*WHAT THE TASK ASKS*: Word for word, restate the lines of the data below between those holding "Run the server with: (8, 207, 76, 217)" and "print (ItemConstraint.to_json()) (7, 166, 106, 174)", inclusive; pictures do not belong in the copy.

○ ○ ○ ○

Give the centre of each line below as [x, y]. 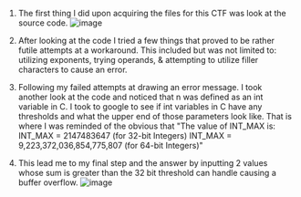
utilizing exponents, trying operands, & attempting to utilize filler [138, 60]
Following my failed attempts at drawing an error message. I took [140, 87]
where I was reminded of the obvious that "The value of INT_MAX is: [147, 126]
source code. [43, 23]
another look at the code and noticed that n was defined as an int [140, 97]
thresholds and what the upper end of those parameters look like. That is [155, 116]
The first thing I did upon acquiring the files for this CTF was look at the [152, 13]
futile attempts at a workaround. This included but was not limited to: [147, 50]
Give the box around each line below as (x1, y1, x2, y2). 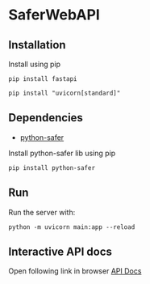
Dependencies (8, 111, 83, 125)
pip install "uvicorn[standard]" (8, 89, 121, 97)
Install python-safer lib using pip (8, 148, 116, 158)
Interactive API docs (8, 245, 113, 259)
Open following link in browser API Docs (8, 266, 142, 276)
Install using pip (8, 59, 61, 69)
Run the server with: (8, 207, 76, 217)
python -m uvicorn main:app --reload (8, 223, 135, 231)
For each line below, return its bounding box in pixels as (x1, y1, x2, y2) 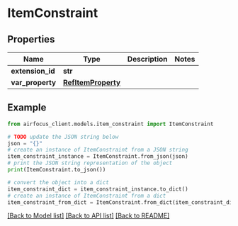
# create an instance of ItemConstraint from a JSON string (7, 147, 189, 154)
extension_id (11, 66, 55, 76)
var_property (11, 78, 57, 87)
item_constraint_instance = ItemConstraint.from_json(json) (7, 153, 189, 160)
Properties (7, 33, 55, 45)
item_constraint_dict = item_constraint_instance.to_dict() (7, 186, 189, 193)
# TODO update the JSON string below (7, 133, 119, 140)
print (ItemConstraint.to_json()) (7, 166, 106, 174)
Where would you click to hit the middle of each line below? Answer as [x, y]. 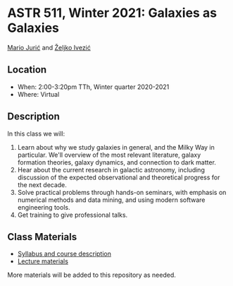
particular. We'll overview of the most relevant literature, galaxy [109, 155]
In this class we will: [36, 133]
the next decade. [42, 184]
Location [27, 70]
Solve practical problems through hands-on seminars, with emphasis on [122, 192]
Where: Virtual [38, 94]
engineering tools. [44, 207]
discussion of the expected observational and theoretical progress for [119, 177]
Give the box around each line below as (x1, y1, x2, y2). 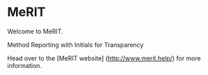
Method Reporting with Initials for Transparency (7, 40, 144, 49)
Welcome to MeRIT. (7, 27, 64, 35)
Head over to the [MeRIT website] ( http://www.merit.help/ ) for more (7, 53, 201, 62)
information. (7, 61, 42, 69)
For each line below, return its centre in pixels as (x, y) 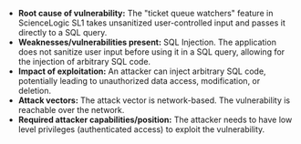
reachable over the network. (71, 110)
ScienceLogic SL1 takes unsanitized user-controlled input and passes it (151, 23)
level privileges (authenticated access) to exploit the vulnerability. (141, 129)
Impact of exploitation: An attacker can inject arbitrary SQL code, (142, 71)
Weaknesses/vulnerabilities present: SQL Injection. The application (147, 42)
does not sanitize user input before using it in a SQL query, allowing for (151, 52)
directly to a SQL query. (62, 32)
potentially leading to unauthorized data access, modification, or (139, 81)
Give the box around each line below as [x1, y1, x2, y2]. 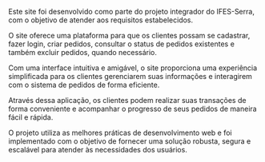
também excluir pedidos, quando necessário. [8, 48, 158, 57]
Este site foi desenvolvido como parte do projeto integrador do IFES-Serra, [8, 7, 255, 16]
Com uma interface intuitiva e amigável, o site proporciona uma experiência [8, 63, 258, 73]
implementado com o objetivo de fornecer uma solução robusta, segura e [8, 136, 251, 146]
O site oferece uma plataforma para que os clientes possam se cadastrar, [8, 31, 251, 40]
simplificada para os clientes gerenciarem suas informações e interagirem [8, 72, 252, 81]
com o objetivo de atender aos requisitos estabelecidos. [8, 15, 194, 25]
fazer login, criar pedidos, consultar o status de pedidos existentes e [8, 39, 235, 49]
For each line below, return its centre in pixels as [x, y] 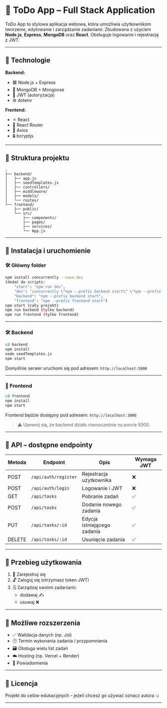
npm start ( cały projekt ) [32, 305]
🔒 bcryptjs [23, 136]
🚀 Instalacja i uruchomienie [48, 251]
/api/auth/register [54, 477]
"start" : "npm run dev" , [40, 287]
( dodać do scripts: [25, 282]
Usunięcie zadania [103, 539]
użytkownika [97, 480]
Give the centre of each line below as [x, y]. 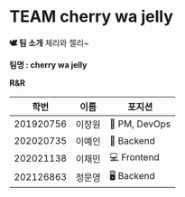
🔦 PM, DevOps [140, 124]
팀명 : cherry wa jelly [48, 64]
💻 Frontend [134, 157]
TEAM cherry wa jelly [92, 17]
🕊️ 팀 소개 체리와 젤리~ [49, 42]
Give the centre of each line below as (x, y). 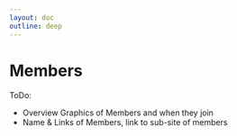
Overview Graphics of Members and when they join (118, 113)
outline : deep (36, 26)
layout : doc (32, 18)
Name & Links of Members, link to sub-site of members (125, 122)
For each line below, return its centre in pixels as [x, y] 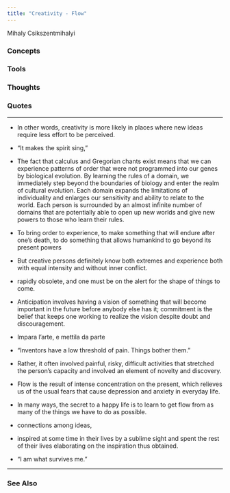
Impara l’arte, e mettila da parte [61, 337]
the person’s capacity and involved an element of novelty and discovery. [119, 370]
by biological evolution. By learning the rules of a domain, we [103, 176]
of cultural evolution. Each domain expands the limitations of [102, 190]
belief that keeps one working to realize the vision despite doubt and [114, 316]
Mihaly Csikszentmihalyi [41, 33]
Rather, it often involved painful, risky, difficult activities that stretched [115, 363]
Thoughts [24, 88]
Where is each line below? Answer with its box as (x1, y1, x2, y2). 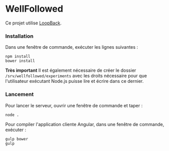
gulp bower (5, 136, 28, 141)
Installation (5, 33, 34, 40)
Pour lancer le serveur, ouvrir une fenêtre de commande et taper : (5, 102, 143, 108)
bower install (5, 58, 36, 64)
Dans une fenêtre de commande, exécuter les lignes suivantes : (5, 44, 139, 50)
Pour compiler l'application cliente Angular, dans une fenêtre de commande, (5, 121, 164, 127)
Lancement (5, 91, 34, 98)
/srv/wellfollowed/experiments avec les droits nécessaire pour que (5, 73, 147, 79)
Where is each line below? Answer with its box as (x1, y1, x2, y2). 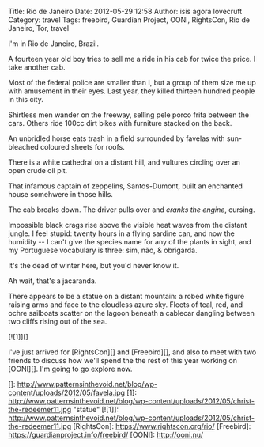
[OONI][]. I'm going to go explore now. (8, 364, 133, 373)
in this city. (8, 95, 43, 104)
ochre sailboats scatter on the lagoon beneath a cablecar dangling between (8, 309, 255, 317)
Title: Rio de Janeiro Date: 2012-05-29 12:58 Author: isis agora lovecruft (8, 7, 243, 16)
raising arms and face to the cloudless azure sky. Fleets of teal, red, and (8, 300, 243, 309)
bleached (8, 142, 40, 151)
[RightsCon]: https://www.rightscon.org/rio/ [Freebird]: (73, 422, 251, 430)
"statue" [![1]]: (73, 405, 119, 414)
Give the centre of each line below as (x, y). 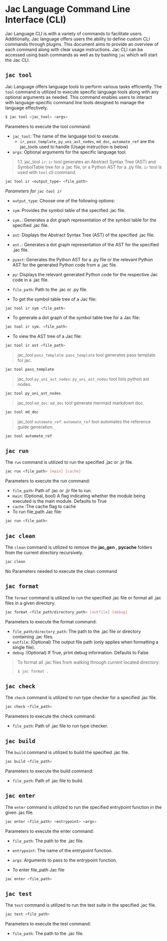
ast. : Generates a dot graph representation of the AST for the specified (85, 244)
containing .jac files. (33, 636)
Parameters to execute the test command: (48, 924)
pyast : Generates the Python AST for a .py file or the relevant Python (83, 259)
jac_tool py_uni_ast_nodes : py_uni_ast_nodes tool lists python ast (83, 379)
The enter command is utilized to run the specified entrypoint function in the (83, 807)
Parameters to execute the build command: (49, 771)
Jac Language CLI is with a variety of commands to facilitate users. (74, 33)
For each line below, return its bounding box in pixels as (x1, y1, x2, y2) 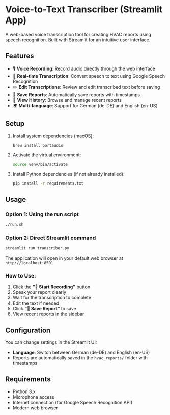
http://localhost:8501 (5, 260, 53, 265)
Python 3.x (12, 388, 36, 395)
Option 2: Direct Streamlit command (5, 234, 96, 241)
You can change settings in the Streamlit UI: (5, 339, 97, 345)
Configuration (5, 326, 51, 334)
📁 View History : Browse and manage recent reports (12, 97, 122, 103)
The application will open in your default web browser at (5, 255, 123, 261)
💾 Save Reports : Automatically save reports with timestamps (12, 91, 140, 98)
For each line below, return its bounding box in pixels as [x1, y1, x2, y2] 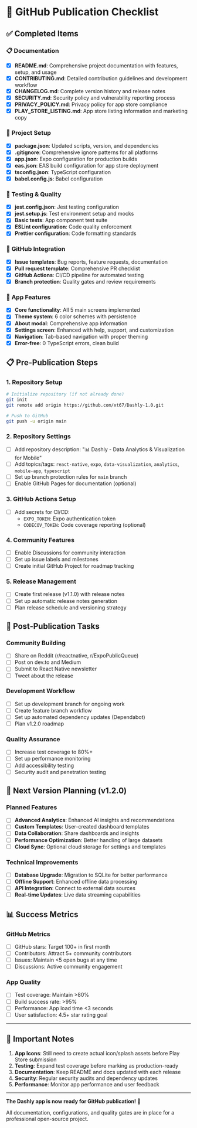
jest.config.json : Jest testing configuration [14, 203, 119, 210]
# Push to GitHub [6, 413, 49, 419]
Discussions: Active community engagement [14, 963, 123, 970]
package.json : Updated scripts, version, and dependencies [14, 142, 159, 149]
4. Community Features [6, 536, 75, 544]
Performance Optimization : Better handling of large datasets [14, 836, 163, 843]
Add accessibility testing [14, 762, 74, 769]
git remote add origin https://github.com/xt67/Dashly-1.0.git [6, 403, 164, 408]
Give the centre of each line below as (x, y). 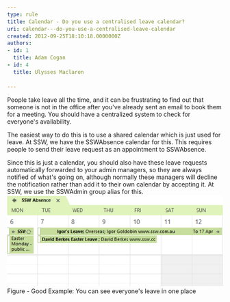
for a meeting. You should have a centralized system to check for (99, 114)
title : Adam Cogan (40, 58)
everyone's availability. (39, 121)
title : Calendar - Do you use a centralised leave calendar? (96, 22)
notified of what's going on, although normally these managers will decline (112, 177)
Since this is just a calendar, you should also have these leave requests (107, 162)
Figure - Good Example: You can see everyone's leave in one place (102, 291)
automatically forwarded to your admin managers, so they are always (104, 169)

○ ○ ○ ○

*EXERCISE RESPONSE*:
Run the server with: (8, 207, 76, 217)
python -m uvicorn main:app --reload (8, 223, 135, 231)
For each line below, return its bounding box in pixels as (x1, y1, x2, y2) 
# create an instance of ItemConstraint from a JSON string (7, 147, 189, 154)
extension_id (11, 66, 55, 76)
var_property (11, 78, 57, 87)
item_constraint_instance = ItemConstraint.from_json(json) (7, 153, 189, 160)
Properties (7, 33, 55, 45)
item_constraint_dict = item_constraint_instance.to_dict() (7, 186, 189, 193)
# TODO update the JSON string below (7, 133, 119, 140)
print (ItemConstraint.to_json()) (7, 166, 106, 174)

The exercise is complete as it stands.